当社子会社のSosei R&D Ltd.はNVA237(一般名:glycopyrrolate、長時間作用性ムスカリン拮抗作用)を、慢性閉塞性肺疾患(COPD)治療のための長時間作用性気管支拡張剤(LAMA)として開発すべく、ベクチュラ社(Vectura Group plc、英国)と共同開発契約を締結いたしました。NVA237は吸入投与により気道のムスカリン受容体に結合し、持続的な気管支拡張作用を発揮します。その有効性は24時間以上持続すると考えられ、1日1回投与製剤として開発されています。NVA237の活性成分は、呼吸器疾患以外の適応症で既に承認、上市されており、その有効性、安全性は良く知られています。

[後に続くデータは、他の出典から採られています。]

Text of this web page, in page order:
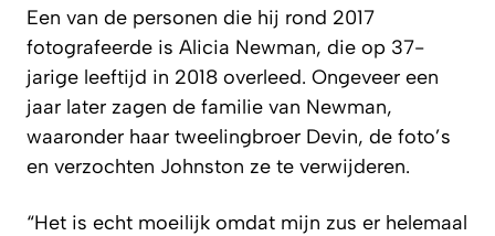
Een van de personen die hij rond 2017
fotografeerde is Alicia Newman, die op 37-
jarige leeftijd in 2018 overleed. Ongeveer een
jaar later zagen de familie van Newman,
waaronder haar tweelingbroer Devin, de foto’s
en verzochten Johnston ze te verwijderen.
“Het is echt moeilijk omdat mijn zus er helemaal

健常人を対象とした第I相臨床試験では、経肺(吸入)投与後NVA237の血中移行率は低く、吸収された薬剤は速やかに消失されることが確認されました。慢性閉塞性肺疾患と喘息の患者を対象に行った2つの予備的な臨床試験で、NVA237の優れた気管支拡張作用と、1日1回投与を支持する持続的な有効性が確認されました。また、慢性閉塞性肺疾患の患者を対象に行われた前期第II相臨床試験では、気管支拡張作用に基づく統計学的に有意な臨床的改善効果が24時間以上にわたって認められ、さらに高い忍容性も示されました。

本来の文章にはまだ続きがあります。